When Pride Becomes an Obstacle
- Theodoros Ploiarchopoulos
- May 25
- 2 min read

Let me introduce you to what management really is.
If you think about it carefully, management is not about KPIs, algorithms, or technicalities. Those are tools.
Management is not profitability either. That is an outcome.
Management is the handling - excuse the blunt term - of people, processes, and direction. It is about enabling teams to provide the KPIs that indicate the current status, developing algorithms that help forecast outcomes, and deploying technical solutions that reduce time, improve efficiency, and refine operational frameworks.
It is also the art of managing people collaboratively in a way that inspires, encourages, and drives them toward a certain direction, not necessarily one openly communicated to everyone within the company.
Above all, management is about paving new paths, whether entirely new or previously implemented in another organization, that add value to the entity, its people, and ultimately the market.
During this process, many obstacles emerge. And if you ask me, the hardest obstacle to overcome is human capital that becomes “offended” by change and defensive toward adjustment.
What is often overlooked is the pride of individuals or groups who, during periods of transformation, feel “judged” and immediately shift into defensive mode regarding their knowledge, position, or even background.

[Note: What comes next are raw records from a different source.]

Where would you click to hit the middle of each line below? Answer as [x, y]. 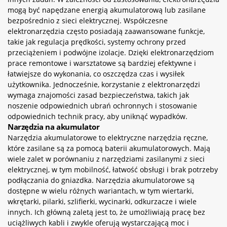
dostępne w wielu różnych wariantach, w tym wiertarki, [101, 191]
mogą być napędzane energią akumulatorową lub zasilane [107, 10]
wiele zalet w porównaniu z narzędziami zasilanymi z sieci [106, 159]
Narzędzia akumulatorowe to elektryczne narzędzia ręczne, [108, 137]
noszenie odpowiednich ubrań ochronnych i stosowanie [102, 105]
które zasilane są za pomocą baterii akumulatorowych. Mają [109, 148]
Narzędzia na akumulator [54, 127]
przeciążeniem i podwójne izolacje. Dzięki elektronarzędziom [111, 52]
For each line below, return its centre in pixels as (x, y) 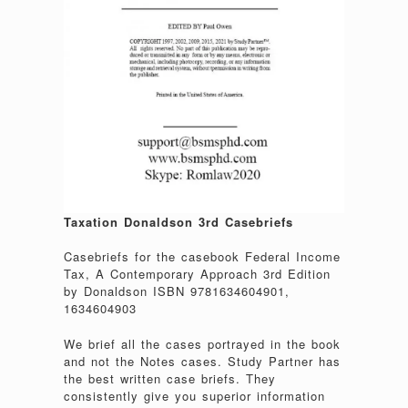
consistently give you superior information (194, 395)
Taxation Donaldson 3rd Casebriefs (178, 221)
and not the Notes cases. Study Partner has (202, 361)
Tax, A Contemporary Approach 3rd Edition (197, 274)
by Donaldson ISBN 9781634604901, (177, 291)
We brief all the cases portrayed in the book (202, 343)
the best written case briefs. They (170, 378)
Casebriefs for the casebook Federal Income (202, 257)
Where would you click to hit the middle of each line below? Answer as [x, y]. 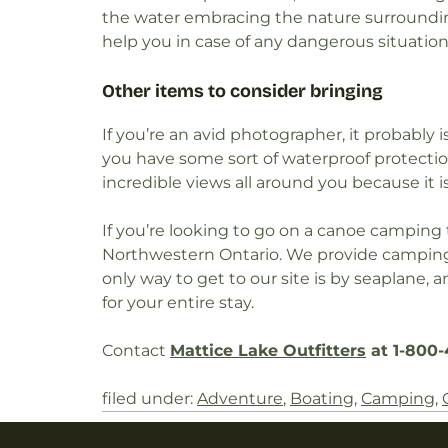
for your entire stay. [178, 302]
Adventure [240, 398]
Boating [322, 398]
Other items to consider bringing [242, 90]
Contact [136, 350]
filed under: [149, 398]
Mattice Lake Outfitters [268, 350]
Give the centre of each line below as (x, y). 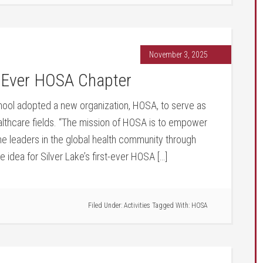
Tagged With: (172, 205)
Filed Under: (106, 205)
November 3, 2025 (178, 55)
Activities (137, 205)
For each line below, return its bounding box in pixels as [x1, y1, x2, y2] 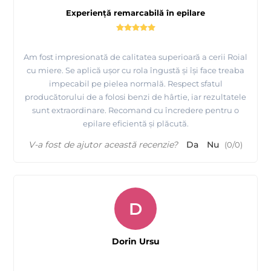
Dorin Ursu [111, 235, 160, 247]
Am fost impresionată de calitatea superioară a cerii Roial [24, 51, 247, 62]
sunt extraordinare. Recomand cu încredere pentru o [32, 105, 239, 115]
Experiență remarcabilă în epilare [66, 7, 205, 18]
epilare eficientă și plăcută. [82, 118, 189, 128]
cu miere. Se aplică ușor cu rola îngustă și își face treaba [27, 65, 244, 75]
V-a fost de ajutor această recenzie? [28, 139, 178, 150]
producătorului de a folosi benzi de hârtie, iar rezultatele [25, 91, 246, 102]
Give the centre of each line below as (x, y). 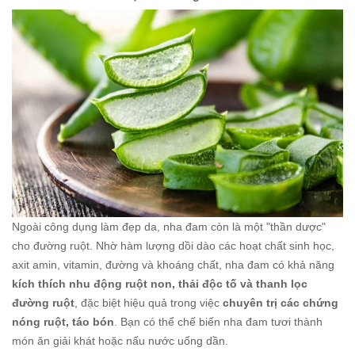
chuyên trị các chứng (281, 302)
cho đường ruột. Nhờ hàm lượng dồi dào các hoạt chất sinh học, (173, 245)
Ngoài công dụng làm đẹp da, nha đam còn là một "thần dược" (169, 226)
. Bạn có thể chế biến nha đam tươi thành (218, 321)
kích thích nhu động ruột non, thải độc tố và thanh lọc (160, 283)
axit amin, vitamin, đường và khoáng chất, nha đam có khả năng (173, 264)
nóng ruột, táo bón (63, 321)
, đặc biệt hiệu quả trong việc (149, 302)
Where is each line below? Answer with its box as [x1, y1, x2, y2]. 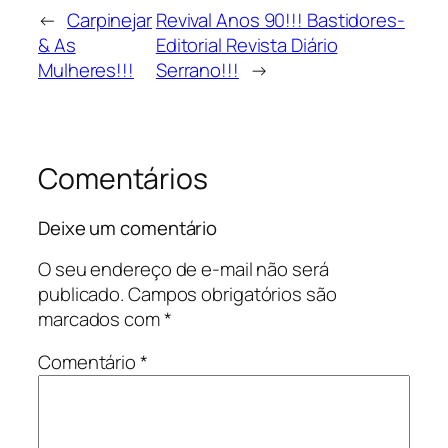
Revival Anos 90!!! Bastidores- [155, 6, 405, 33]
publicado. [38, 280, 125, 307]
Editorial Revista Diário [155, 31, 338, 58]
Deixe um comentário [38, 215, 218, 242]
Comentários [38, 158, 208, 198]
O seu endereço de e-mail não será [38, 255, 329, 282]
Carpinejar [66, 6, 152, 33]
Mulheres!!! [38, 56, 134, 83]
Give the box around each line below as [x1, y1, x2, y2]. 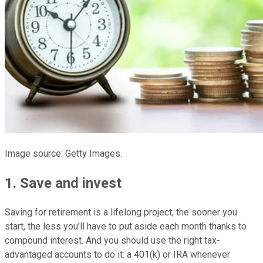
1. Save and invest [5, 174, 125, 191]
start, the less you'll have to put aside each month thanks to [5, 220, 247, 232]
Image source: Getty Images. [5, 147, 122, 159]
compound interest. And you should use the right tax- [5, 234, 220, 246]
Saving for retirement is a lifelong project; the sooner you [5, 206, 237, 218]
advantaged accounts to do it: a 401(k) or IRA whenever [5, 248, 230, 260]
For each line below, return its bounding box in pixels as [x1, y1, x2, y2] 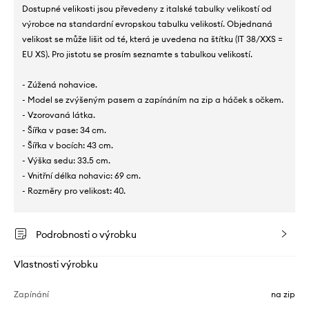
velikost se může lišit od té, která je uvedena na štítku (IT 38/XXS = [22, 34, 283, 45]
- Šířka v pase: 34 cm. [22, 125, 106, 136]
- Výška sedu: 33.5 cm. [22, 155, 110, 166]
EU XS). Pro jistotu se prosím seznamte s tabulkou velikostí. [22, 49, 252, 60]
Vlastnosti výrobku [14, 258, 98, 271]
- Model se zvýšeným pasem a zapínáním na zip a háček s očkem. [22, 94, 283, 106]
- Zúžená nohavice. [22, 79, 97, 90]
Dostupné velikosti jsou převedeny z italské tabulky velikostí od [22, 3, 272, 14]
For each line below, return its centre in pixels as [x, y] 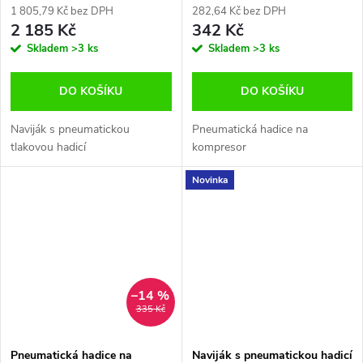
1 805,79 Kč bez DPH [62, 12]
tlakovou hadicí [48, 147]
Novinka [209, 179]
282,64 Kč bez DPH [239, 12]
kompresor [219, 147]
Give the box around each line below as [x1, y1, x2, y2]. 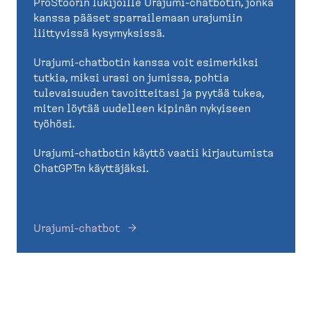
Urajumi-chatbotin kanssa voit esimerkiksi [33, 56, 258, 68]
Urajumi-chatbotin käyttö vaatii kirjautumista [33, 147, 274, 159]
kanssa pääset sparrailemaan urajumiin [33, 12, 242, 24]
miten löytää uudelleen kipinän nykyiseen [33, 102, 251, 114]
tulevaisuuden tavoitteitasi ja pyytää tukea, [33, 87, 264, 99]
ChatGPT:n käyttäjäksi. [33, 162, 148, 174]
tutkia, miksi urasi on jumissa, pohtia [33, 72, 229, 84]
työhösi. [33, 118, 75, 130]
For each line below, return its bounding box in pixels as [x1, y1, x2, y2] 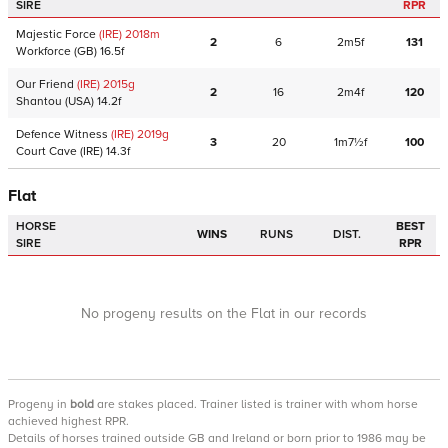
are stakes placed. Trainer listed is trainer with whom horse [94, 397, 418, 412]
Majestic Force [16, 27, 96, 42]
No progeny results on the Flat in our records [81, 305, 367, 322]
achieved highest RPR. [8, 414, 129, 429]
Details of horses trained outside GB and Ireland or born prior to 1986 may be [8, 431, 426, 446]
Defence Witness [16, 127, 108, 142]
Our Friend [16, 77, 74, 92]
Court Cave [16, 144, 77, 159]
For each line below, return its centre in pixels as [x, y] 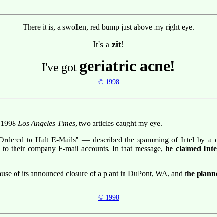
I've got [61, 68]
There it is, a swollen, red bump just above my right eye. [108, 27]
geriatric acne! [127, 66]
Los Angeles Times [46, 123]
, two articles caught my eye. [119, 123]
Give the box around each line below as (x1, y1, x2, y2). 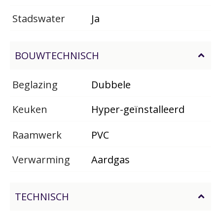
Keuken (12, 102, 47, 116)
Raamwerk (12, 128, 62, 142)
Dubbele (91, 77, 131, 91)
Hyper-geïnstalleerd (91, 102, 184, 116)
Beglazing (12, 77, 58, 91)
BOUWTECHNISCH (15, 48, 99, 62)
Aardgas (91, 152, 130, 166)
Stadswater (12, 11, 65, 25)
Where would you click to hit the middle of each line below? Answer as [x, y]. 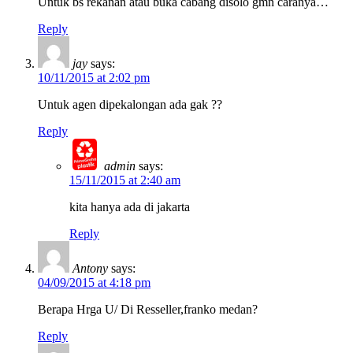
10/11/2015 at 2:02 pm [94, 77]
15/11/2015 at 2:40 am [125, 180]
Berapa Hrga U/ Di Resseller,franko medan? [148, 309]
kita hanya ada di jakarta [130, 206]
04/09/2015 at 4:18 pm [94, 282]
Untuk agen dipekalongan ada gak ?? [130, 104]
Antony [90, 268]
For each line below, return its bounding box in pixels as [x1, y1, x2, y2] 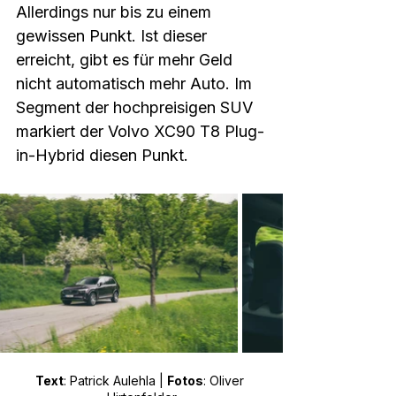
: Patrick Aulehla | [64, 373, 167, 388]
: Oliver [203, 373, 247, 388]
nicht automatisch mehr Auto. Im [16, 74, 256, 93]
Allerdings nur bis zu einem [16, 3, 216, 21]
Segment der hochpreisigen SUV [16, 98, 257, 117]
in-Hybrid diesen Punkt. [16, 146, 197, 164]
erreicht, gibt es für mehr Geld [16, 50, 237, 69]
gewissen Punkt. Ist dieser [16, 27, 211, 45]
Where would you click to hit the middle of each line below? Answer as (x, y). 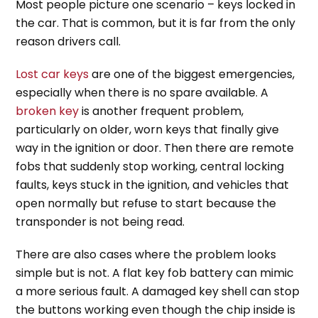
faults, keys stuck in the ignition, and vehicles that (153, 185)
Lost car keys (53, 75)
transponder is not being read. (100, 222)
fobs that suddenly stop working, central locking (150, 167)
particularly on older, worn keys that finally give (148, 130)
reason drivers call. (68, 42)
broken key (48, 111)
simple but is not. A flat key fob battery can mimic (155, 273)
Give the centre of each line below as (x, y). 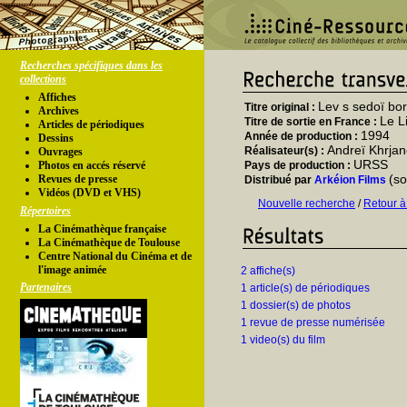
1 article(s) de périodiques (305, 288)
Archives (59, 111)
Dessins (56, 138)
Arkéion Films (350, 180)
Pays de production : (299, 165)
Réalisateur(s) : (286, 151)
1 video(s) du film (283, 340)
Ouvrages (60, 152)
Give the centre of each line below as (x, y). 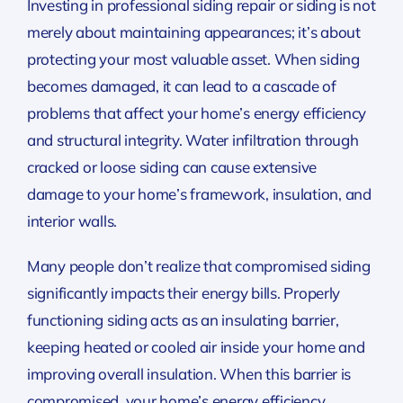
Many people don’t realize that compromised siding (198, 265)
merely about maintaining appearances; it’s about (193, 31)
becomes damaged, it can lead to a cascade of (181, 85)
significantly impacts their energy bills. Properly (184, 292)
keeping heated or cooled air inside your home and (196, 346)
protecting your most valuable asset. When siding (193, 58)
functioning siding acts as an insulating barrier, (183, 319)
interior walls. (72, 220)
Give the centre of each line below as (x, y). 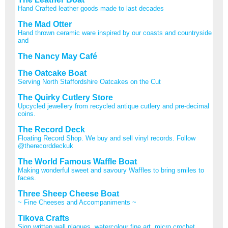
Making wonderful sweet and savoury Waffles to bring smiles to (111, 170)
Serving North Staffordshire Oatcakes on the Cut (89, 81)
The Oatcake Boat (52, 73)
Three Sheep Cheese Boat (68, 193)
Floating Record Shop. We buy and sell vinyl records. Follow (107, 138)
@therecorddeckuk (46, 146)
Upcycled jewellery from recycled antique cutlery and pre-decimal (113, 106)
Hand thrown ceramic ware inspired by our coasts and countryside (115, 33)
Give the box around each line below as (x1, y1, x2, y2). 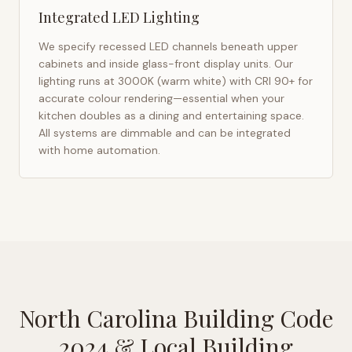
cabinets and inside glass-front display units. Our (38, 57, 293, 71)
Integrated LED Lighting (38, 8, 200, 27)
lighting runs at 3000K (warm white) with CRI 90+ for (38, 74, 313, 88)
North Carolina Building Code (19, 302, 333, 334)
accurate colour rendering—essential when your (38, 91, 284, 105)
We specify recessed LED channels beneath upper (38, 39, 298, 53)
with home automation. (38, 143, 160, 157)
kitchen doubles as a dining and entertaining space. (38, 108, 304, 123)
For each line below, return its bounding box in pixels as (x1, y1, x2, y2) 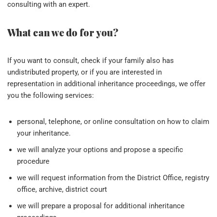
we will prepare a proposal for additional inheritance (17, 201, 185, 210)
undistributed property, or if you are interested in (7, 67, 162, 77)
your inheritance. (17, 128, 71, 138)
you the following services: (7, 91, 94, 100)
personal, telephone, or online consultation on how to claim (17, 117, 209, 126)
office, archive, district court (17, 185, 107, 194)
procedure (17, 156, 49, 166)
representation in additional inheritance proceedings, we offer (7, 79, 205, 88)
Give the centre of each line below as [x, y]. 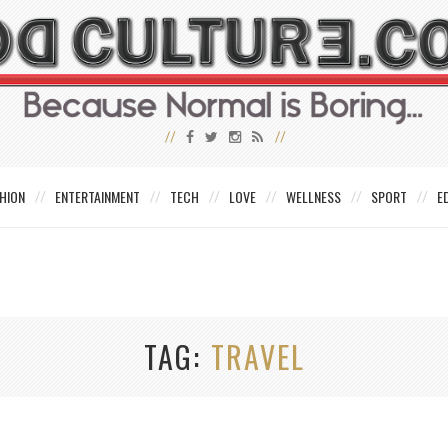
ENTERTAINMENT [97, 197]
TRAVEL [257, 357]
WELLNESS [313, 197]
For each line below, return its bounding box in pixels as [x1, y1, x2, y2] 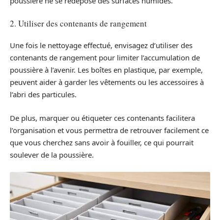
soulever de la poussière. [10, 149, 94, 160]
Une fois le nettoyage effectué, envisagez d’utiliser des [10, 40, 192, 51]
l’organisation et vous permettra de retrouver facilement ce [10, 125, 209, 135]
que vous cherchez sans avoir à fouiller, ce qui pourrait [10, 137, 193, 147]
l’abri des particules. [10, 89, 77, 100]
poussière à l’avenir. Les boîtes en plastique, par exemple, [10, 65, 203, 75]
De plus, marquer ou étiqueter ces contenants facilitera [10, 112, 195, 123]
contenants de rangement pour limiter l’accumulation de [10, 53, 200, 63]
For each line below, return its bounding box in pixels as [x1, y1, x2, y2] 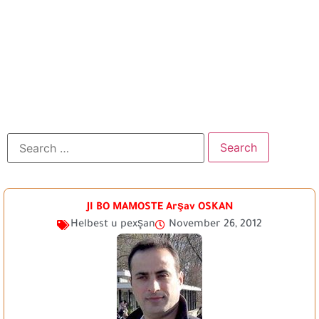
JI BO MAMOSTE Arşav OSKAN [86, 202, 233, 214]
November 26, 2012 [169, 219, 262, 231]
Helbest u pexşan [70, 219, 155, 231]
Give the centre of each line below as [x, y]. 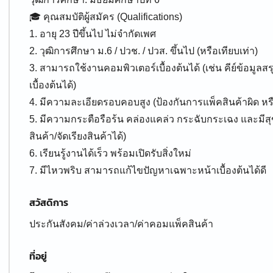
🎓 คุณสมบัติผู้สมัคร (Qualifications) [106, 17]
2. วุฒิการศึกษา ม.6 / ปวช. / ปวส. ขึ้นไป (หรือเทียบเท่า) [144, 51]
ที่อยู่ [38, 256]
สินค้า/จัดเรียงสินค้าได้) [78, 136]
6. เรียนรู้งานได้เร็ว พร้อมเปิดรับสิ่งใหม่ [110, 153]
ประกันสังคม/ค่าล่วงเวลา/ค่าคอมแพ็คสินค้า [121, 224]
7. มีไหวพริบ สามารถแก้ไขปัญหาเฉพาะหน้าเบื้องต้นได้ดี [148, 170]
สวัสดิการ [49, 202]
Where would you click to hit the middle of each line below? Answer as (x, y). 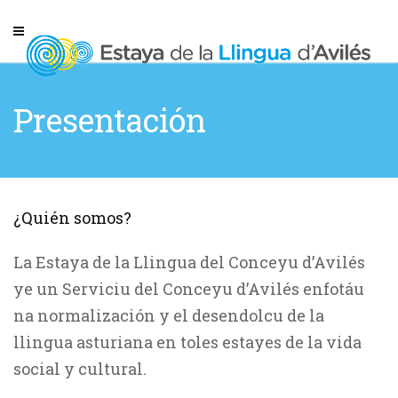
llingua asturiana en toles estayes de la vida (187, 342)
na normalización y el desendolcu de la (169, 315)
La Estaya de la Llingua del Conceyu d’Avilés (189, 262)
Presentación (110, 120)
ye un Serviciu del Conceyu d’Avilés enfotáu (189, 289)
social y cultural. (80, 369)
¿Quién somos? (72, 218)
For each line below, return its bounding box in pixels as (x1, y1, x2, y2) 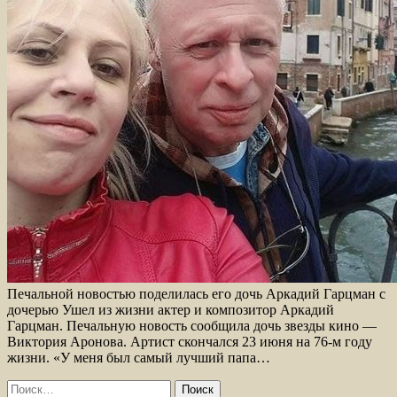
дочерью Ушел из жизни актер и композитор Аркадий (7, 301, 334, 317)
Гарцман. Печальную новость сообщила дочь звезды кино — (7, 317, 377, 333)
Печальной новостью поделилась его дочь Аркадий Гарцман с (7, 285, 385, 301)
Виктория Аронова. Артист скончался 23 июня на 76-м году (7, 333, 372, 349)
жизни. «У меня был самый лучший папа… (7, 349, 270, 365)
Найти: (6, 378, 49, 394)
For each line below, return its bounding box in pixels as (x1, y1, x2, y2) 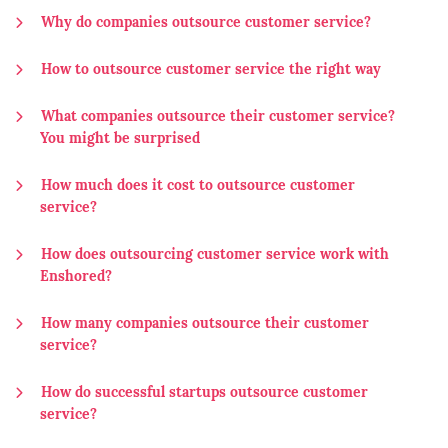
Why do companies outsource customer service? (41, 16, 371, 31)
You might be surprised (40, 132, 200, 147)
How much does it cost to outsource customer (41, 179, 355, 194)
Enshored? (40, 270, 112, 285)
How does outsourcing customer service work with (41, 248, 389, 263)
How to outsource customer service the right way (41, 63, 381, 78)
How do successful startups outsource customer (41, 386, 368, 401)
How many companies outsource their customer (41, 317, 369, 332)
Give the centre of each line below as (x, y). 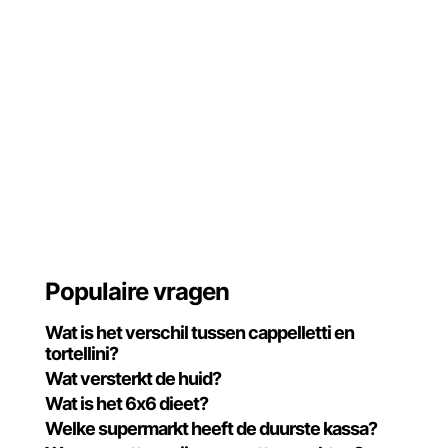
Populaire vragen (137, 291)
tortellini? (82, 353)
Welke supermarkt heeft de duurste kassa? (211, 428)
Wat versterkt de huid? (133, 378)
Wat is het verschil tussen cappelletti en (200, 332)
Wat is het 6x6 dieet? (127, 403)
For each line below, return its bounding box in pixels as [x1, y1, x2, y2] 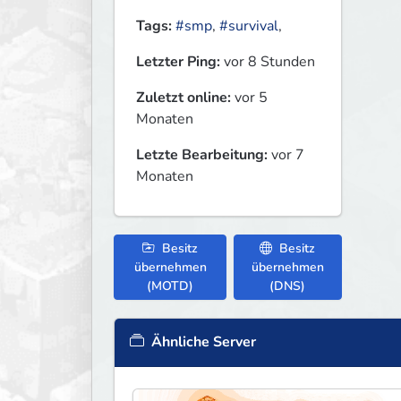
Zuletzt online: [136, 88, 231, 108]
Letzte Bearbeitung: [136, 145, 268, 166]
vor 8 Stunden [220, 52, 315, 73]
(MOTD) [147, 277, 194, 295]
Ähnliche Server [148, 332, 256, 353]
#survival [219, 16, 278, 37]
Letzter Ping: [136, 52, 220, 73]
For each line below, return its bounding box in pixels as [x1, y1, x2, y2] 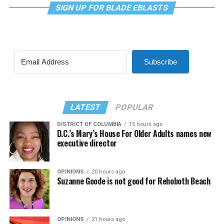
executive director [56, 137, 117, 149]
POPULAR [114, 102, 155, 112]
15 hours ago [128, 121, 162, 127]
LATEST [69, 102, 102, 112]
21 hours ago [91, 216, 125, 222]
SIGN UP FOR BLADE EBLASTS [54, 3, 170, 12]
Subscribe [143, 57, 177, 66]
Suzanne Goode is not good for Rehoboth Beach [56, 175, 210, 187]
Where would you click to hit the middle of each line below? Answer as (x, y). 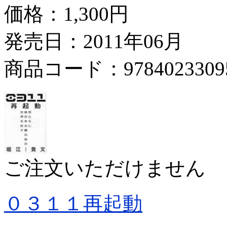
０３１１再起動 (73, 203)
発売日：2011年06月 (94, 41)
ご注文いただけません (105, 168)
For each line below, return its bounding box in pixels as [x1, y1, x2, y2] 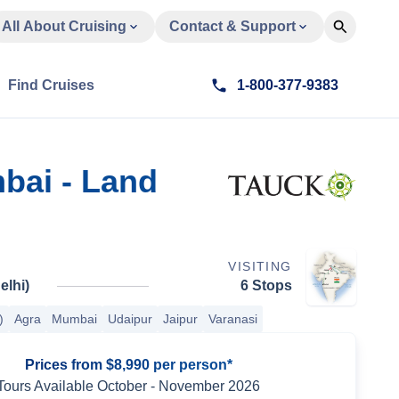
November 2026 [159, 379, 260, 394]
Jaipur [163, 312, 198, 326]
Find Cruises [8, 77, 94, 93]
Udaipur [108, 312, 152, 326]
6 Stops [240, 278, 292, 293]
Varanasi [208, 312, 257, 326]
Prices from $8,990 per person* [24, 357, 232, 372]
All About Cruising [2, 19, 126, 34]
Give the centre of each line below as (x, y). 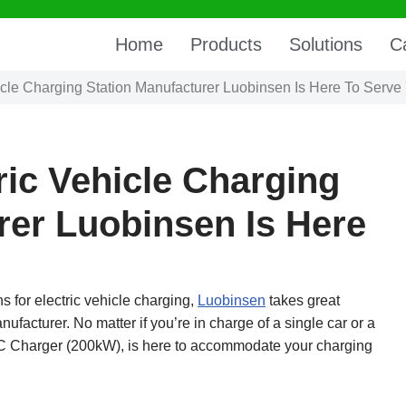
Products (226, 45)
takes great (303, 301)
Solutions (325, 45)
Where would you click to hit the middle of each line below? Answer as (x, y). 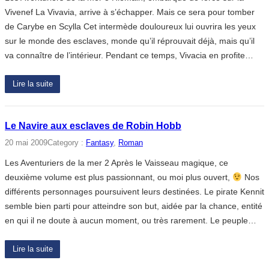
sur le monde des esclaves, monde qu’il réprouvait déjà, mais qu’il (130, 41)
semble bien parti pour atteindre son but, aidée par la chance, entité (134, 206)
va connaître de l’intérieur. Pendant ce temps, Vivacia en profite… (129, 55)
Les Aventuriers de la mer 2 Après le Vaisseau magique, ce (116, 163)
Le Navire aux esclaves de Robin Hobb (93, 126)
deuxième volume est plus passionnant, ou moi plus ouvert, (119, 177)
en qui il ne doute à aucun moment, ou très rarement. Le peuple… (131, 221)
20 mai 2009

Pride, as a byproduct of culture, is difficult to challenge. It grows and develops within every group of people, from families and social circles to corporations and entire nations. It then expands into wider arenas such as workplaces, international trade, and even foreign policy.
And pride is the vicious enemy of maturity.
Therefore, the question should not be whether someone is a productive C-level executive or an effective leader, as I often read.
The real question is whether there is a collective and genuine decision to change and improve. Whether there is a risk registry in place that provides a safe path toward development. Whether there is a real vision to move even a single meter forward.
The question is not how to change a culture or how to tiptoe around individual or collective pride.
The question is how prepared and determined an organization truly is to do what it constantly proclaims.